RECORDS PROVIDED section start

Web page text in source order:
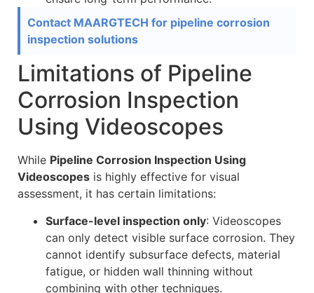
Contact MAARGTECH for pipeline corrosion
inspection solutions
Limitations of Pipeline
Corrosion Inspection
Using Videoscopes
While Pipeline Corrosion Inspection Using
Videoscopes is highly effective for visual
assessment, it has certain limitations:
Surface-level inspection only: Videoscopes
can only detect visible surface corrosion. They
cannot identify subsurface defects, material
fatigue, or hidden wall thinning without
combining with other techniques.

RECORDS PROVIDED section end

WHAT THE TASK ASKS: Lines from the one holding "can only detect" through the last line of the material are to be repeated exactly; no other lines belong in the answer.

EXERCISE SOLUTION:
can only detect visible surface corrosion. They
cannot identify subsurface defects, material
fatigue, or hidden wall thinning without
combining with other techniques.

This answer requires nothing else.